A financial contribution must confer a benefit to the recipient before it can be treated as a subsidy under the ASCM (Article 1(1)(b)). In essence, the test of ‘benefit conferred’ hinges on a determination of whether the financial contribution is provided ‘on terms more advantageous than those [that would have been] available to the recipient in the market’. Footnote 124 Thus, the selection of a market benchmark is crucial. In Canada – Renewable Energy, the AB rejected the panel’s use of the wholesale electricity market, in which electricity was generated from all energy sources, as a benchmark in determining whether the Canadian feed-in-tariff (FIT) program conferred a benefit on wind power and solar photovoltaic (PV) generators. Footnote 125 It ruled:

a distinction should be drawn between, on the one hand, government interventions that create markets that would otherwise not exist and, on the other hand, other types of government interventions in support of certain players in markets that already exist, or to correct market distortions therein. Where a government creates a market, it cannot be said that the government intervention distorts the market, as there would not be a market if the government had not created it. While the creation of markets by a government does not in and of itself give rise to subsidies within the meaning of the SCM Agreement, government interventions in existing markets may amount to subsidies when they take the form of a financial contribution, or income or price support, and confer a benefit to specific enterprises or industries.
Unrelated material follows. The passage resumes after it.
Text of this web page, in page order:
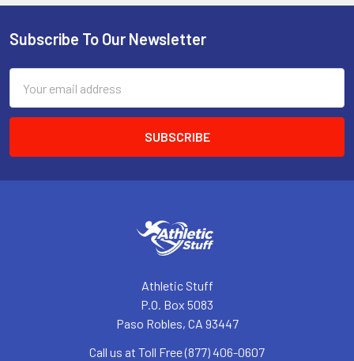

Footnote 126

In drawing a distinction between ‘creation of a new market’ and ‘intervention in an existing market’, the AB endorsed the legitimacy of government actions that promote the use of RE sources which contribute to securing ‘the sustainability of electricity markets in the long term’. Footnote 127 Given this distinction, the AB held that the appropriate benchmark should be ‘the terms and conditions that would be available under market-based conditions’ in the wind power and solar PV markets. Footnote 128 Such a benchmark should be based on the relevant markets in Canada, and only if this is not available, an external or constructed benchmark may be used subject to adjustments in light of the factors contemplated under Article 14(d) of the ASCM. Footnote 129 Due to the lack of relevant factual findings by the panel, the AB was unable to complete the benefit analysis, which effectively saved the FIT scheme.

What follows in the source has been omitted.